На обвинения Церетели кронштадтцы отвечали в своем воззвании: «Арестованные нами в дни революции офицеры, жандармы и полицейские сами заявили представителям правительства, что они ни в чем не могут пожаловаться на обращение с ними тюремного надзора. Правда, тюремные здания Кронштадта ужасны. Но это те самые тюрьмы, которые были построены царизмом для нас. Других у нас нет. И если мы содержим в этих тюрьмах врагов народа, то не из мести, а из соображений революционного самосохранения». 27 мая кронштадтцев судил Петроградский Совет. Выступая в их защиту, Троцкий предупреждал Церетели, что в случае контрреволюционной опасности, «когда контрреволюционный генерал попытается накинуть на шею революции петлю, кадеты будут намыливать веревку, а кронштадтские матросы явятся, чтобы бороться и умирать вместе с нами». Это предупреждение осуществилось через три месяца с неожиданной буквальностью: когда генерал Корнилов поднял восстание и повел войска на столицу, Керенский, Церетели и Скобелев вызвали кронштадтских матросов для охраны Зимнего дворца. Но что из того? В июне господа демократы защищали порядок от анархии, в никакие доводы и предсказания не имели над ними силы. Большинством в 580 голосов против 162 при 74 воздержавшихся Церетели провел в Петроградском Совете резолюцию, объявлявшую об отпадении «анархического» Кронштадта от революционной демократии. Как только нетерпеливо дожидавшийся Мариинский дворец был извещен, что булла отречения принята, правительство немедленно прервало телефонное сообщение между столицей и крепостью для частных лиц, чтобы не дать большевистскому центру возможности воздействовать на кронштадтцев, приказало сейчас же вывести из вод Кронштадта все учебные суда и потребовало от Совета «беспрекословного повиновения». Заседавший в те дни съезд крестьянских депутатов пригрозил «отказать кронштадт-цам в продуктах потребления». Стоявшая за спиной соглашателей реакция искала решительной и, по возможности, кровавой развязки. «Опрометчивый шаг Кронштадтского Совета, — пишет один из молодых историков, Югов, — мог вызвать нежелательные последствия. Нужно было найти подходящий путь для выхода из создавшегося положения. Именно с этой целью в Кронштадт и поехал Троцкий, где выступил в Совете и написал декларацию, которая и была принята Советом и затем — единогласно — проведена Троцким на митинге на Якорной площади». Сохранив свою принципиальную позицию, кронштадтцы уступили в практических вопросах.

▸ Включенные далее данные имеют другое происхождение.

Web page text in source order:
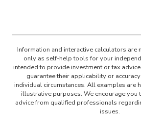
Information and interactive calculators are
only as self-help tools for your
intended to provide investment or tax
guarantee their applicability or
individual circumstances. All examples are
illustrative purposes. We encourage you
advice from qualified professionals
issues.
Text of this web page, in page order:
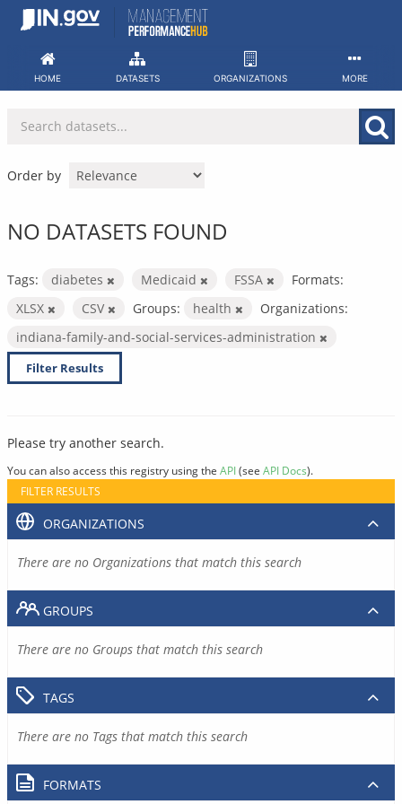
Skip
HOME DATASETS ORGANIZATIONS MORE
Order by
NO DATASETS FOUND
Tags: diabetes Medicaid FSSA
Formats:
XLSX
CSV Groups: health
Organizations:
indiana-family-and-social-services-administration
Filter Results
Please try another search.
You can also access this registry using the API(see API Docs).
FILTER RESULTS
ORGANIZATIONS
There are no Organizations that match this search
GROUPS
There are no Groups that match this search
TAGS
There are no Tags that match this search
FORMATS
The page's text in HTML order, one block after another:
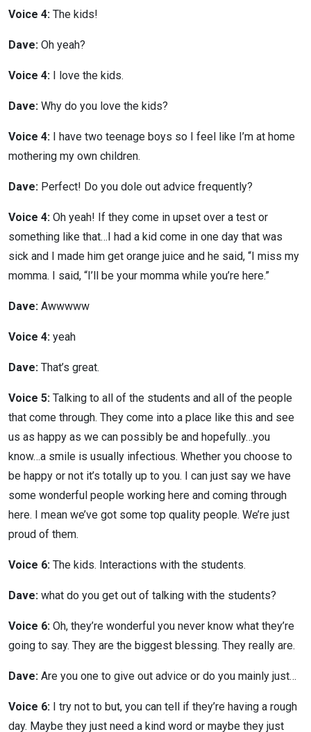
Voice 4: The kids!
Dave: Oh yeah?
Voice 4: I love the kids.
Dave: Why do you love the kids?
Voice 4: I have two teenage boys so I feel like I’m at home
mothering my own children.
Dave: Perfect! Do you dole out advice frequently?
Voice 4: Oh yeah! If they come in upset over a test or
something like that…I had a kid come in one day that was
sick and I made him get orange juice and he said, “I miss my
momma. I said, “I’ll be your momma while you’re here.”
Dave: Awwwww
Voice 4: yeah
Dave: That’s great.
Voice 5: Talking to all of the students and all of the people
that come through. They come into a place like this and see
us as happy as we can possibly be and hopefully…you
know…a smile is usually infectious. Whether you choose to
be happy or not it’s totally up to you. I can just say we have
some wonderful people working here and coming through
here. I mean we’ve got some top quality people. We’re just
proud of them.
Voice 6: The kids. Interactions with the students.
Dave: what do you get out of talking with the students?
Voice 6: Oh, they’re wonderful you never know what they’re
going to say. They are the biggest blessing. They really are.
Dave: Are you one to give out advice or do you mainly just…
Voice 6: I try not to but, you can tell if they’re having a rough
day. Maybe they just need a kind word or maybe they just
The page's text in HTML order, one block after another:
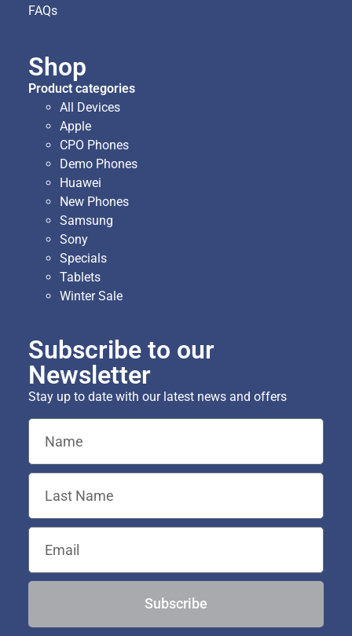
FAQs
Shop
Product categories
All Devices
Apple
CPO Phones
Demo Phones
Huawei
New Phones
Samsung
Sony
Specials
Tablets
Winter Sale
Subscribe to our
Newsletter
Stay up to date with our latest news and offers
Subscribe
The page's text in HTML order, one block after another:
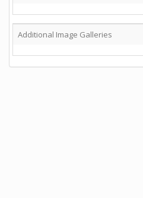
Additional Image Galleries
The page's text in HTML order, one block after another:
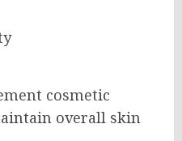
cosmetic
overall skin
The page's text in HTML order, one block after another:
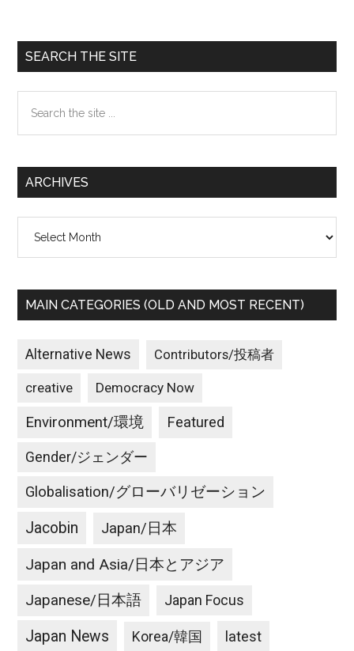
Primary
Sidebar
SEARCH THE SITE
the
ARCHIVES
MAIN CATEGORIES (OLD AND MOST RECENT)
Alternative News Contributors/投稿者
creative Democracy Now
Environment/環境 Featured
Gender/ジェンダー
Globalisation/グローバリゼーション
Jacobin Japan/日本
Japan and Asia/日本とアジア
Japanese/日本語 Japan Focus
Japan News Korea/韓国 latest
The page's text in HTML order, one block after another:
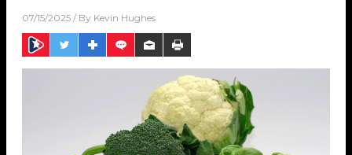
07/15/2025 / By Kevin Hughes
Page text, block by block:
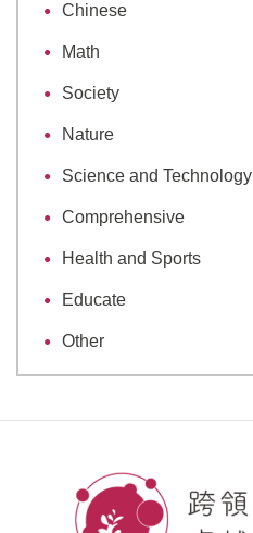
Chinese
Math
Society
Nature
Science and Technology
Comprehensive
Health and Sports
Educate
Other
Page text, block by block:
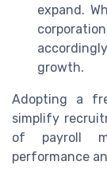
expand.
growth.
Adopting a
simplify
of payroll
performance
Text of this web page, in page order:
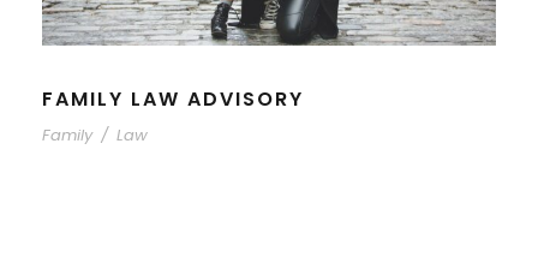
FAMILY LAW ADVISORY
Family / Law
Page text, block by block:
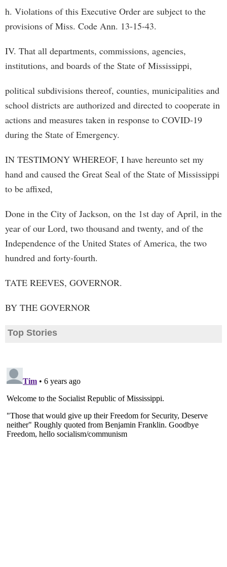
h. Violations of this Executive Order are subject to the
provisions of Miss. Code Ann. 13­-15-43.
IV. That all departments, commissions, agencies,
institutions, and boards of the State of Mississippi,
political subdivisions thereof, counties, municipalities and
school districts are authorized and directed to cooperate in
actions and measures taken in response to COVID-19
during the State of Emergency.
IN TESTIMONY WHEREOF, I have hereunto set my
hand and caused the Great Seal of the State of Mississippi
to be affixed,
Done in the City of Jackson, on the 1st day of April, in the
year of our Lord, two thousand and twenty, and of the
Independence of the United States of America, the two
hundred and forty-fourth.
TATE REEVES, GOVERNOR.
BY THE GOVERNOR
Top Stories
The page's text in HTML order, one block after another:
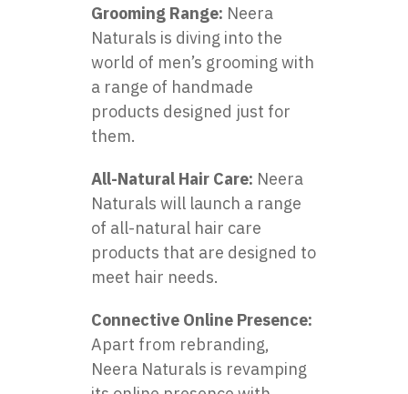
Grooming Range: Neera
Naturals is diving into the
world of men’s grooming with
a range of handmade
products designed just for
them.
All-Natural Hair Care: Neera
Naturals will launch a range
of all-natural hair care
products that are designed to
meet hair needs.
Connective Online Presence:
Apart from rebranding,
Neera Naturals is revamping
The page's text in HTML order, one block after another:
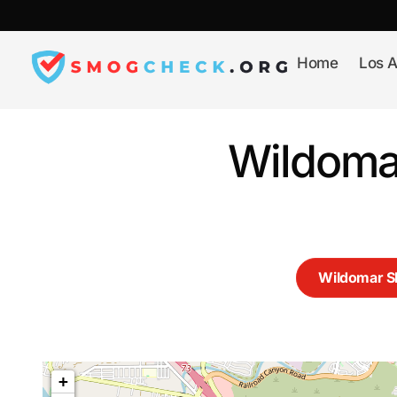
to
content
Home Los
Wildomar
+
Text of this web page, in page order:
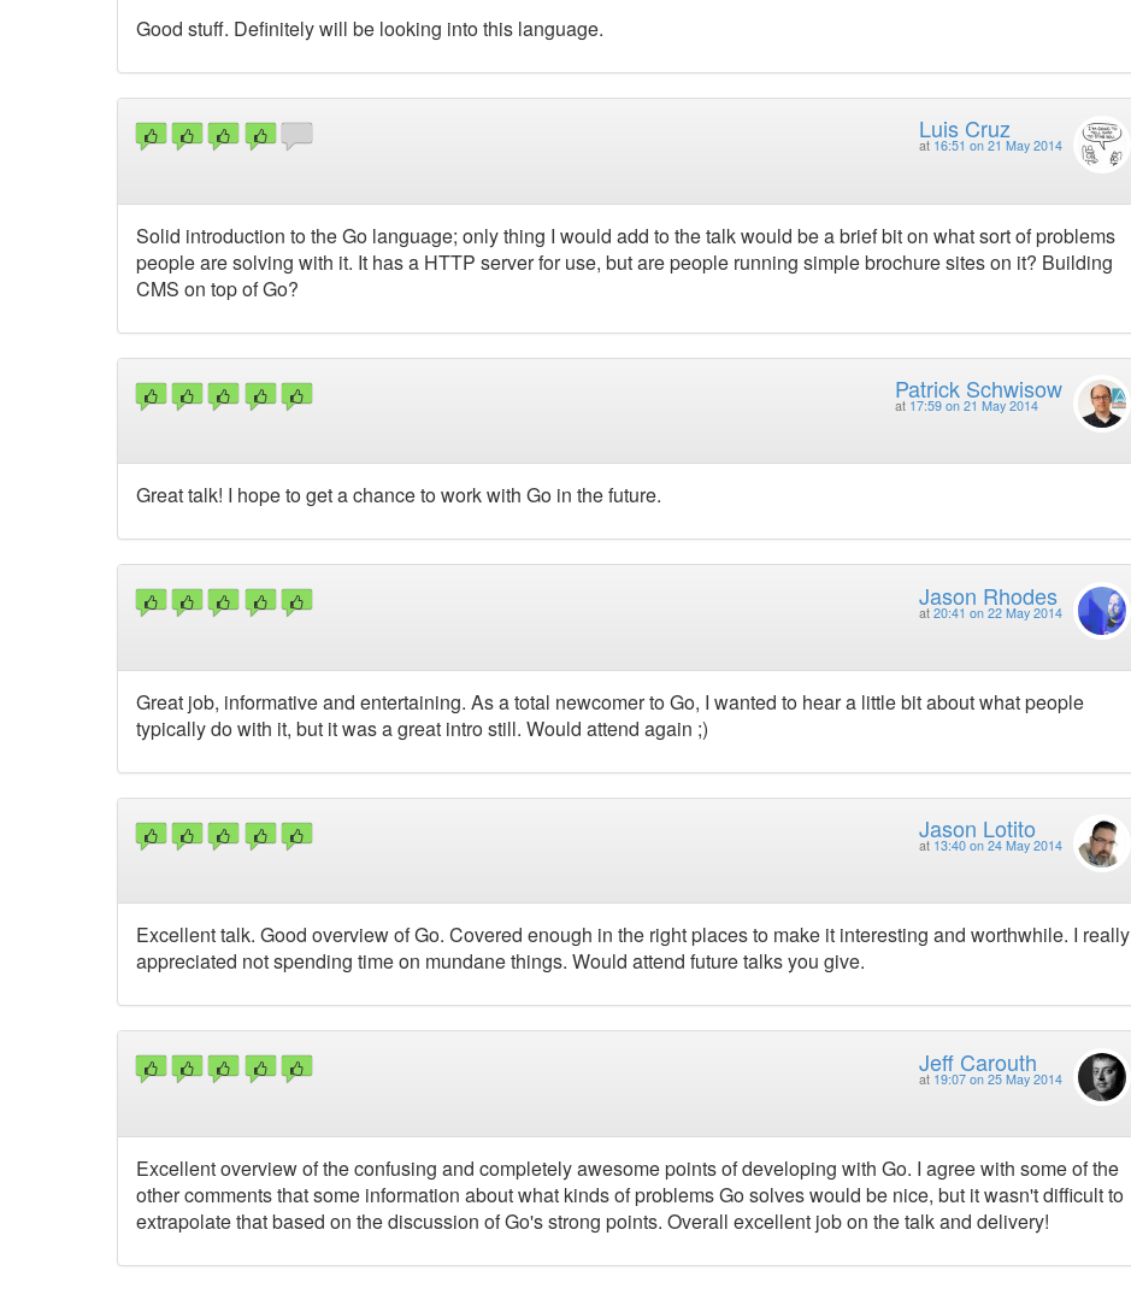
Good stuff. Definitely will be looking into this language.
Luis Cruz
at 16:51 on 21 May 2014
Solid introduction to the Go language; only thing I would add to the talk would be a brief bit on what sort of problems
people are solving with it. It has a HTTP server for use, but are people running simple brochure sites on it? Building
CMS on top of Go?
Patrick Schwisow
at 17:59 on 21 May 2014
Great talk! I hope to get a chance to work with Go in the future.
Jason Rhodes
at 20:41 on 22 May 2014
Great job, informative and entertaining. As a total newcomer to Go, I wanted to hear a little bit about what people
typically do with it, but it was a great intro still. Would attend again ;)
Jason Lotito
at 13:40 on 24 May 2014
Excellent talk. Good overview of Go. Covered enough in the right places to make it interesting and worthwhile. I really
appreciated not spending time on mundane things. Would attend future talks you give.
Jeff Carouth
at 19:07 on 25 May 2014
Excellent overview of the confusing and completely awesome points of developing with Go. I agree with some of the
other comments that some information about what kinds of problems Go solves would be nice, but it wasn't difficult to
extrapolate that based on the discussion of Go's strong points. Overall excellent job on the talk and delivery!
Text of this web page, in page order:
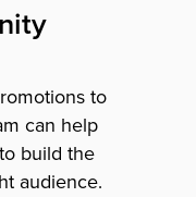
to
can help
build the
audience.
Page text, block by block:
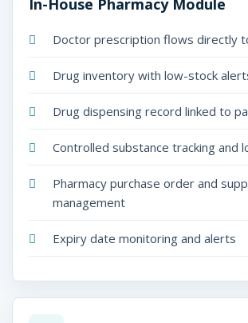
In-House Pharmacy Module
Doctor prescription flows directly
Drug inventory with low-stock
Drug dispensing record linked to
Controlled substance tracking and
Pharmacy purchase order and
management
Expiry date monitoring and alerts
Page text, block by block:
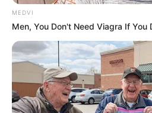
shouted to his bodyguards, "Yes,
Hurry up and take Brother Shou
It didn't take long for the
one after another, carrying away
bodyguards, each of them
broken arms and legs and
MEDVI
Men, You Don't Need Viagra If You
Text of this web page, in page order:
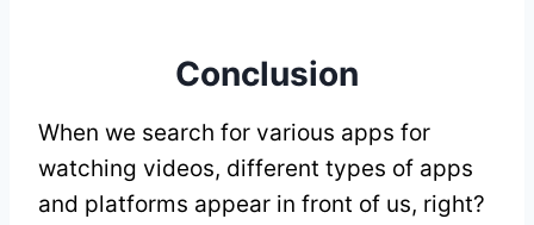
Conclusion
When we search for various apps for
watching videos, different types of apps
and platforms appear in front of us, right?
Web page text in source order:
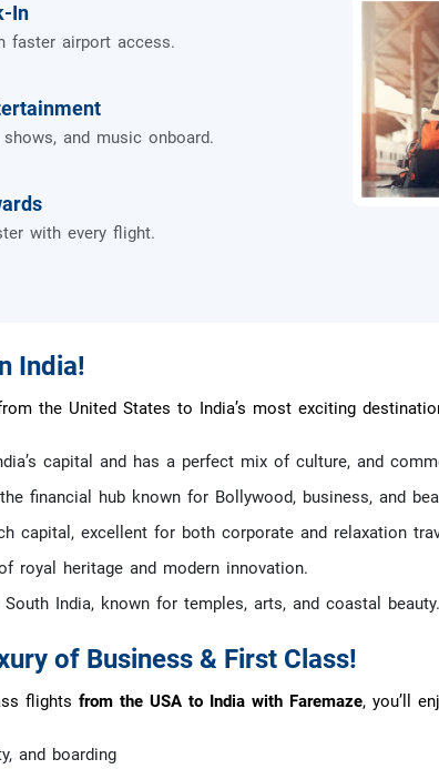
In
faster airport access.
and music onboard.
with every flight.
India!
the United States to India’s most exciting
capital and has a perfect mix of culture, and
financial hub known for Bollywood, business, and
capital, excellent for both corporate and relaxation
royal heritage and modern innovation.
India, known for temples, arts, and coastal beauty.
of Business & First Class!
flights from the USA to India with Faremaze, you’ll
and boarding
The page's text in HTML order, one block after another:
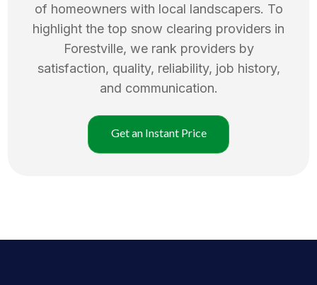
of homeowners with local landscapers. To
highlight the top snow clearing providers in
Forestville, we rank providers by
satisfaction, quality, reliability, job history,
and communication.
Get an Instant Price
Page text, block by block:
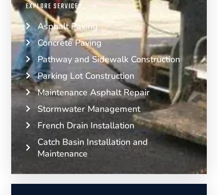
EXPLORE SERVICES
Asphalt Paving
Concrete Paving
Pathway and Sidewalk Construction
Parking Lot Construction
Maintenance Asphalt Repair
Stormwater Management
French Drain Installation
Catch Basin Installation and
Maintenance
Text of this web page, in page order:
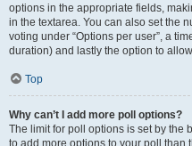
options in the appropriate fields,
in the textarea. You can also set the
voting under “Options per user”, a
duration) and lastly the option to
Top
Why can’t I add more poll options?
The limit for poll options is set by the
to add more options to your poll than
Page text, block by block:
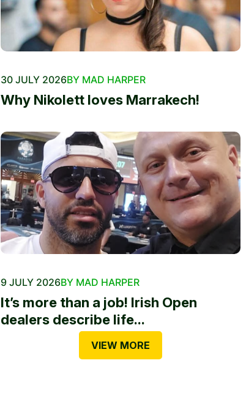
30 JULY 2026BY MAD HARPER
Why Nikolett loves Marrakech!
9 JULY 2026BY MAD HARPER
It’s more than a job! Irish Open
dealers describe life...
VIEW MORE
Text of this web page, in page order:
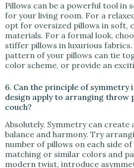
Pillows can be a powerful tool in
for your living room. For a
opt for oversized pillows in soft,
materials. For a formal look,
stiffer pillows in luxurious
pattern of your pillows can tie
color scheme, or provide an
6. Can the principle of symmetry
design apply to arranging throw
couch?
Absolutely. Symmetry can create
balance and harmony. Try
number of pillows on each side
matching or similar colors and
modern twist, introduce
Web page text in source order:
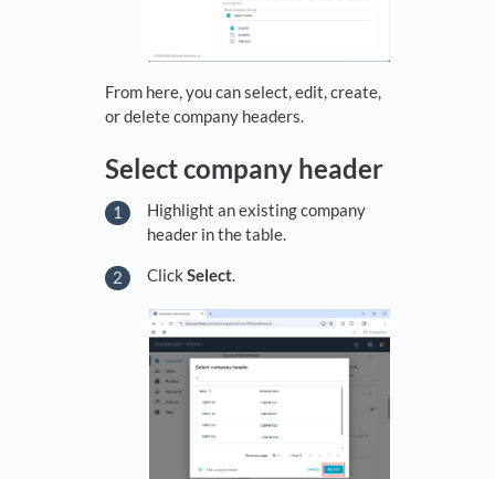
From here, you can select, edit, create,
or delete company headers.
Select company header
Highlight an existing company
header in the table.
Click Select.
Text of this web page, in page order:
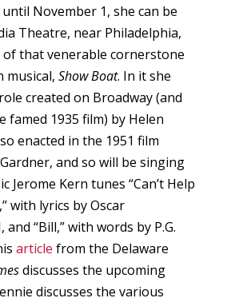
November 1, she can be
Theatre, near Philadelphia,
that venerable cornerstone
musical, Show Boat. In it she
created on Broadway (and
famed 1935 film) by Helen
enacted in the 1951 film
and so will be singing
Jerome Kern tunes “Can’t Help
with lyrics by Oscar
“Bill,” with words by P.G.
article from the Delaware
discusses the upcoming
discusses the various
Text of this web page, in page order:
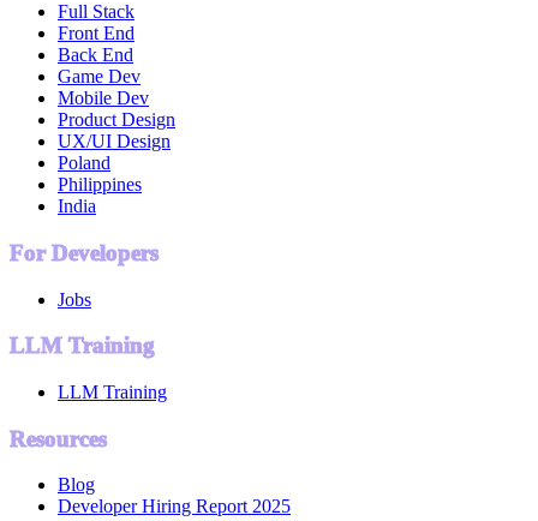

Мирное улажение конфликта вывело буржуазную прессу окончательно из себя: в крепости анархия, кронштадтцы печатают собственные деньги — фантастические образцы их воспроизводились в газетах, — казенное имущество расхищается, женщины обобществлены, идут грабежи и пьяные оргии. Моряки, гордившиеся своим суровым порядком, сжимали мозолистые кулаки при чтении газет, которые в миллионах экземпляров распространяли клевету о них по всей России.
Получив в свое распоряжение кронштадтских офицеров, судебные органы Переверзева освобождали их одного за другим. Было бы крайне поучительно установить, кто из освобожденных принимал в дальнейшем участие в гражданской войне, и сколько матросов, солдат, рабочих и крестьян было ими расстреляно и повешено. К сожалению, мы не имеем возможности произвести здесь эти поучительные подсчеты.
Авторитет власти был спасен. Но и матросы получили скоро удовлетворение за понесенные обиды. Со всех концов страны стали прибывать резолюции приветствия красному Кронштадту: от отдельных наиболее левых советов, от заводов, полков, митингов. Первый пулеметный полк в полном составе демонстрировал на улицах Петрограда свое уважение к кронштадтцам «за их стойкую позицию недоверия Временному правительству».
Кронштадт готовился, однако, взять и более значительный реванш. Травля буржуазной прессы сделала его фактором общегосударственного значения. «Укрепившись в Кронштадте, — пишет Милюков, — большевизм широко разбросал по России сеть пропаганды при помощи надлежащим образом обученных агитаторов. Кронштадтские эмиссары посылались и на фронт, где подкапывали дисциплину, и в тыл, в деревни, где вызывали погромы имений. Кронштадтский Совет выдавал эмиссарам особые свидетельства: «Н.Н. послан в свою губернию для присутствия, с правом решающего голоса, в уездных, волостных и сельских комитетах, а также выступать на митингах и созывать митинги, по своему усмотрению, в любом месте», с «правом ношения оружия, свободного и бесплатного проезда по всем железным дорогам и пароходам». При этом «неприкосновенность личности означенного агитатора гарантируется Советом города Кронштадта».